Musée britannique

Semblable à Reine d’Angleterre du point du vue de sa composition, Musée britannique se présente comme une succession de pièces de formats variables, enchaînant courts essais en prose et poèmes réduits à leur minimum : un ou quelques vers isolés sur la page. Comme Reine d’Angleterre, Musée britannique revisite les genres : poétique, didactique, épistolaire.

Cette façon à la fois délicate et fragile d’agencer des textes de genres différents témoigne, pour ce qui est du poème, d’une méthode singulière de composition : Jørn H. Sværen explique qu’il commence par collectionner des mots et des phrases, il les écrit sur des petits bouts de papier et les dispose sur une table. Il les déplace, essaie différentes combinaisons, les place les uns sous les autres, les uns à côté des autres, puis les assemble par pages et ainsi de suite jusqu’à ce qu’un chapitre ou un petit livre à la fin soit écrit. (Cf. Bulletin n°29.)

Du côté de la prose, l’œuvre de Jørn H. Sværen pourrait être rattachée au genre hantologique : le passé ancien (du souvenir personnel) et antique (de l’Histoire), en lequel la prose puise ses motifs, suscite une impression de rêve et de distance qui la ferait appartenir au domaine de la narration.

Ainsi l’opposition entre passé « narratif » de la prose et présent « intemporel » du poème caractérise-t-elle deux régimes d’écriture distincts, que l’auteur s’évertue à maintenir séparés jusque dans le traitement de la question du sens. Le poème demeure énigmatique en ce qu’il déjoue toute tentative d’interprétation. Il ouvre sur le blanc de la page : « la poésie est le bouclier vide » (Musée britannique, p. 101). Dans la prose au contraire les images, représentatives et symboliques – l’emblème dans Reine d’Angleterre, l’héraldique dans Musée britannique –, convoquent un sens rituel et conventionnel qui relève de l’herméneutique.

Ce qui ferait cependant la particularité de Musée britannique par rapport à Reine d’Angleterre est le soin porté à articuler les deux plans que nous venons de distinguer. Dans le chapitre intitulé « Mots et actes », l’auteur parle de sa méthode de travail et décrit « l’histoire » de certains vers publiés dans Reine d’Angleterre ; dans le chapitre intitulé « Cher Stein » il revient sur le rapport entre livre, poème et lettre expliquant ainsi la présence de fragments de correspondance dans ses livres ; dans « Figures » ou « Clef héraldique » il livre sa définition du poème.
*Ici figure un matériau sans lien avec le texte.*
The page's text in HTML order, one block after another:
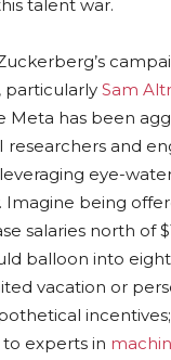
talent war.
particularly Sam
Meta has been
researchers and
eye-
Imagine being
salaries north of
balloon into
vacation or
experts in
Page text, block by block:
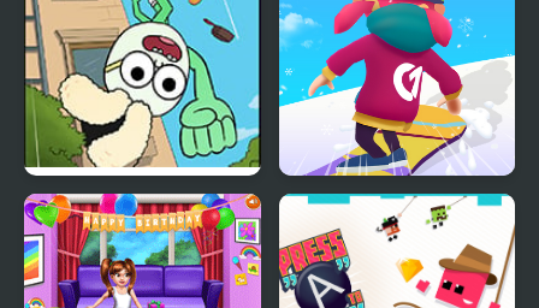
Apple & Onion: Party
Splashers
Snowboard Game​ Party
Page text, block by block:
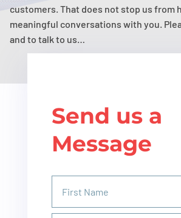
customers. That does not stop us from
meaningful conversations with you.
and to talk to us…
Send us a
Message
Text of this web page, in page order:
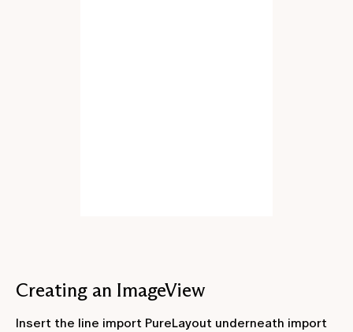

C’est ainsi que, dans Musée britannique, l’articulation entre les différents registres d’écriture gagne en cohésion par rapport au livre précédent ; les vides et les pleins (« Blanc et noir ») se conjuguent, composent une architecture subtile et unifiée. Les frontières ou jointures entre les pièces du puzzle désormais s’expliquent ; la rigueur de leur agencement invite à un parcours de lecture plus orienté et qui semble conduire à un possible dénouement.